5.  Castle/Rook: tour _(lit. tower)_
6.  Pawn: pion _(lit. pawn)_

Checkmate : échec et mat


----------



## Honour

1. King (şah)
2. Queen (vezir: minister in ottomans)
3. Bishop (fil: elephant)
4. Knight (at: horse)
5. Castle/Rook (kale: castle)
6. Pawn (piyon: i don't know its translation but it is a player w/o importance)


----------



## Bienvenidos

Tisia said:
			
		

> Persian:English
> 1. Shah:King
> 2. Vazir:Minister
> 3. Rukh:Castle/Rook
> 4. Peyadehawn
> 5. Pil OR Fiil: Elephant
> 6. Sarbaz:Soldier
> 
> Tisia


 
In Afghan Persian (Afghan Farsi):

1. Shah:King
2. *W*azir:Minister
3. Rukh:Castle/Rook
4. Peyadehawn
5. *Fil:* Elephant (accent over I)
6. *Askar*:Soldier

*Bien*


----------



## Tatzingo

^Hey,

That's very different from most languages. The Queen is usually the piece next to the King. So is the King married to the Minister? 

Tatz.


----------



## Bienvenidos

^Hey  Sorry, I just used the examples given in the thread I quoted, which didn't include the queen. Queen is "malika" (the i pronounced as ee in meet)

*Bien*


----------



## Qcumber

Hello. An exciting thread.

I looked for the chess terms used in Tagalog (Philippines), and saw that all of them are Spanish (pronounced the Filipino way), and are now frequently replaced by the English ones (ditto).
chess = ajedrez > ahedres
king = rey > rey sometimes replaced by Tag. hari
queen = reina > reyna
bishop = alfil > arpil
knight = caballo > kabayo
rook = torre > tore
pawn = peon > piyon


----------



## Samaruc

Catalan/Valencian:

1. King: Rei
2. Queen: Reina
3. Bishop: Alfil
4. Knight: Cavall (Horse)
5. Castle: Torre (Tower)
6. Pawn: Peó

Chess: Escacs
Check: Escac
Checkmate: Escac i mat


----------



## Qcumber

Jana337 said:
			
		

> I have found what Josh was looking for, the comments are interesting. Click.  Jana



Yes, Jana. This article has almost everything.


----------



## Outsider

The table in that website has "dama" for "queen" in Portuguese, but I've never heard that term applied in the game of chess (we do use it in checkers). I wonder if it's Brazilian.


----------



## berty bee

In hungarian:

1.  King = király
2.  Queen = királynő or alternatively chief = vezér
3.  Bishop <- futó ( if I translate it: = runner)
4.  Knight = ló ( =horse) ( or  alternatively: cavalryman = huszár)
5.  Castle/Rook = bástya (other meaning: tower)
6.  Pawn = gyalog ( or  alternatively: paraszt <- if I translate it: peasant)

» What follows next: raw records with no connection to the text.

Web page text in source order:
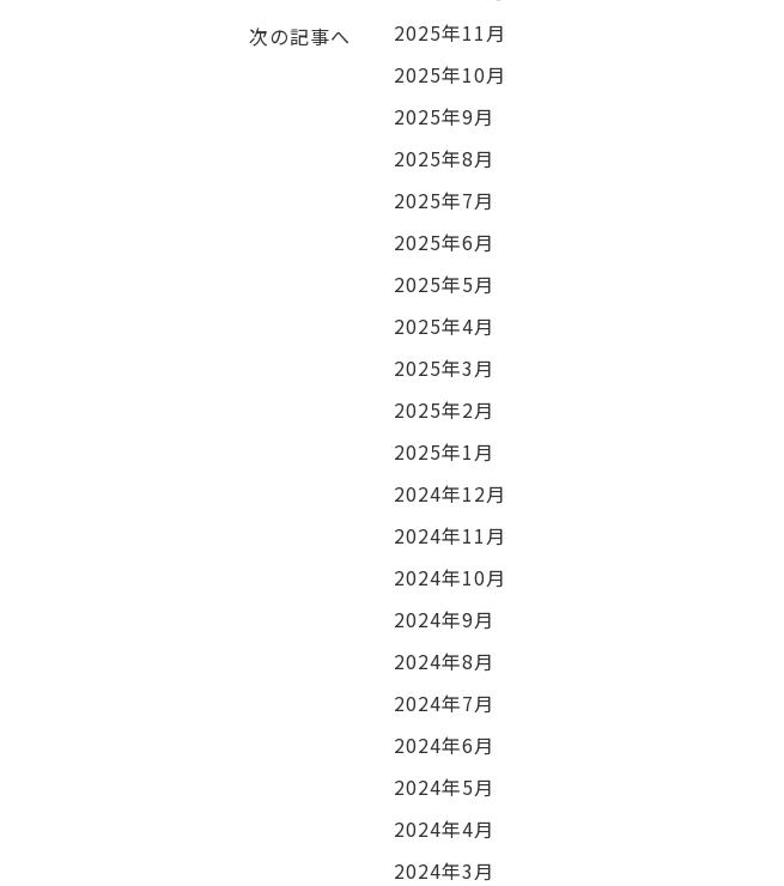
次の記事へ
2025年11月
2025年10月
2025年9月
2025年8月
2025年7月
2025年6月
2025年5月
2025年4月
2025年3月
2025年2月
2025年1月
2024年12月
2024年11月
2024年10月
2024年9月
2024年8月
2024年7月
2024年6月
2024年5月
2024年4月
2024年3月
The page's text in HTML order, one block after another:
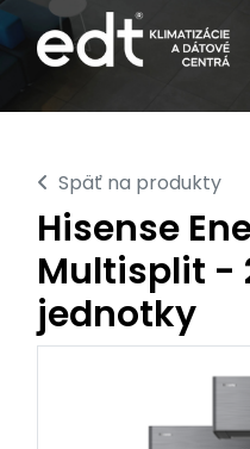
Späť na produkty
Hisense
Multisplit -
jednotky
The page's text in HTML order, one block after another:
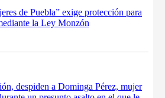
de Puebla” exige protección para
la Ley Monzón
despiden a Dominga Pérez, mujer
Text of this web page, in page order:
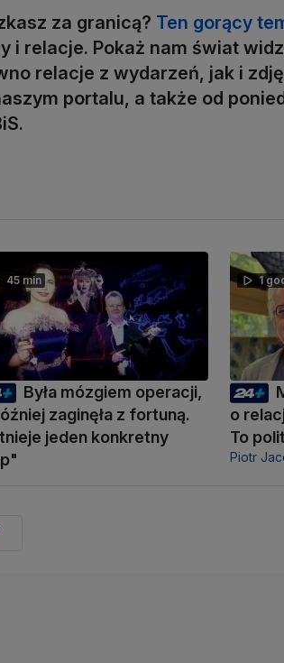
za granicą? Ten gorący
i relacje. Pokaż nam świat
relacje z wydarzeń, jak i
portalu, a także od
45 min
Była mózgiem operacji,
zaginęła z fortuną.
jeden konkretny
1
o
To
Piotr
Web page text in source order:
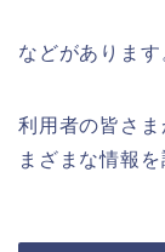
などがあります
利用者の皆さ
まざまな情報を
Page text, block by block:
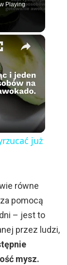
Playing
×
już
równe
pomocą
– jest to
przez ludzi,
mysz.
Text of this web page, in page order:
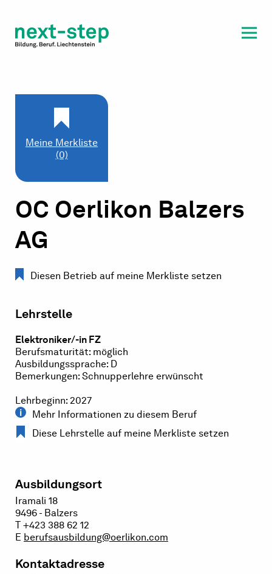
Beratung & Unterstützung
OC Oerlikon Balzers
AG
Diesen Betrieb auf meine Merkliste setzen
Lehrstelle
Elektroniker/-in FZ
Berufsmaturität: möglich
Ausbildungssprache: D
Bemerkungen: Schnupperlehre erwünscht
Lehrbeginn: 2027
Mehr Informationen zu diesem Beruf
Diese Lehrstelle auf meine Merkliste setzen
Ausbildungsort
Iramali 18
9496 - Balzers
T +423 388 62 12
E berufsausbildung@oerlikon.com
Kontaktadresse
Meine Merkliste
(0)
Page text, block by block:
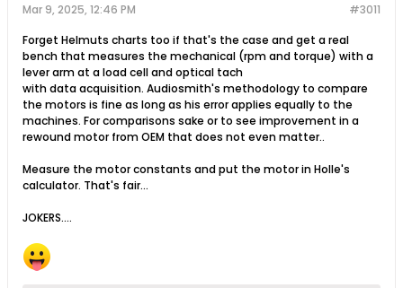
#3011
Mar 9, 2025, 12:46 PM
Forget Helmuts charts too if that's the case and get a real
bench that measures the mechanical (rpm and torque) with a
lever arm at a load cell and optical tach
with data acquisition. Audiosmith's methodology to compare
the motors is fine as long as his error applies equally to the
machines. For comparisons sake or to see improvement in a
rewound motor from OEM that does not even matter..
Measure the motor constants and put the motor in Holle's
calculator. That's fair...
JOKERS....
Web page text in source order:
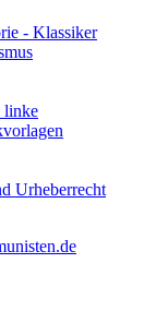
- Klassiker
linke
Urheberrecht
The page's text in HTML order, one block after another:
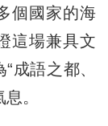
個國家的海
這場兼具文
成語之都、
。
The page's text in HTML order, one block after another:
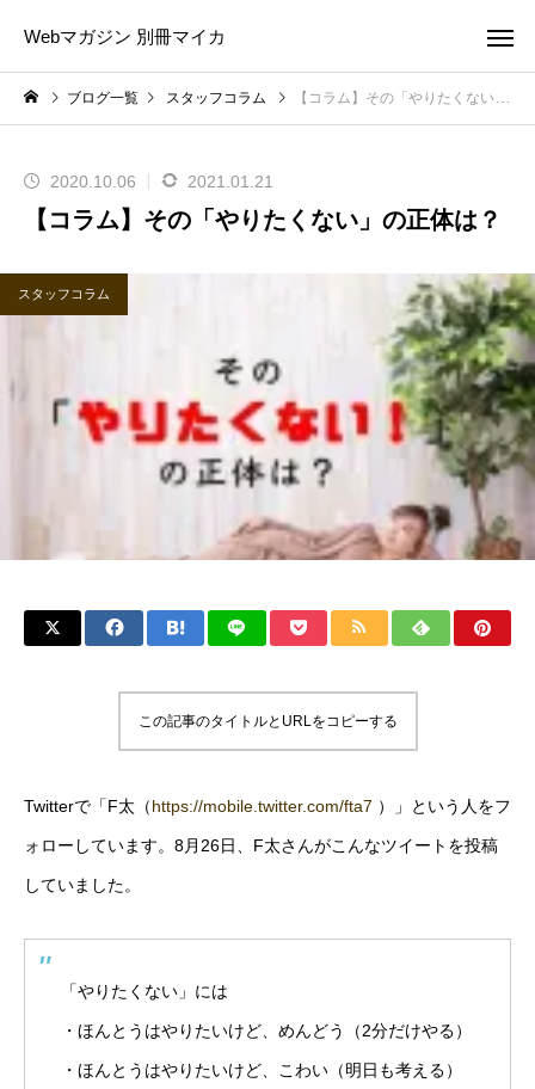
Webマガジン 別冊マイカ
ブログ一覧 スタッフコラム 【コラム】その「やりたくない」の正体は？
2020.10.06 2021.01.21
【コラム】その「やりたくない」の正体は？
スタッフコラム
この記事のタイトルとURLをコピーする
Twitterで「F太（https://mobile.twitter.com/fta7 ）」という人をフ
ォローしています。8月26日、F太さんがこんなツイートを投稿
していました。
「やりたくない」には
・ほんとうはやりたいけど、めんどう（2分だけやる）
・ほんとうはやりたいけど、こわい（明日も考える）
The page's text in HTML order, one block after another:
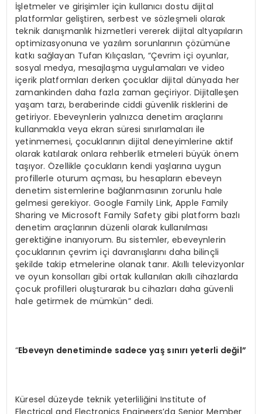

It seems me that our word for chief -> vezér originates from persian or arab


----------



## Tisia

Tatzingo said:
			
		

> That's very different from most languages. The Queen is usually the piece next to the King. So is the King married to the Minister?



Fortunately and unfortunately we don't send QUEENS to war, that's why there is no queen beside the king. Maybe becuase Chess is an old game and Iranians have kept its old piece names, or maybe it is a cultural thing

Tisia


----------



## Tatzingo

^Hi,

Interesting idea. If there is no queen because queens don't go to war (they just declare it!), then what's a bishop doing there? They don't generally go to war either! 

Old game? I was just wondering how old chess might actually be as a game? 400 hundred years?

Tatz.


----------



## Honour

^That is why we name them as vezir(chief), at (horse), fil(elephant), kale (castle), piyon (regular soldier) . They could all been seen in a historic war. Btw, chess is nearly two thousand years old.


----------



## Jana337

Please let's not spend more time on history than is needed for language question. 

Jana


----------



## Josh_

elroy said:
			
		

> 2. waziir ((government) minister) Is this really what you call the *queen*?


Yes, I felt that way at first, but thinking outside of the box, I asked myself why does the piece that we traditionally know as the queen have to be a queen, or female for that matter?


----------



## Jhorer Brishti

For those who are uninterested in viewing Whodunit's link, the ancient version of Chess played in India did had a Minister/Counselor as the piece endowed with the most power and this was later changed to a Queen in modern European Chess.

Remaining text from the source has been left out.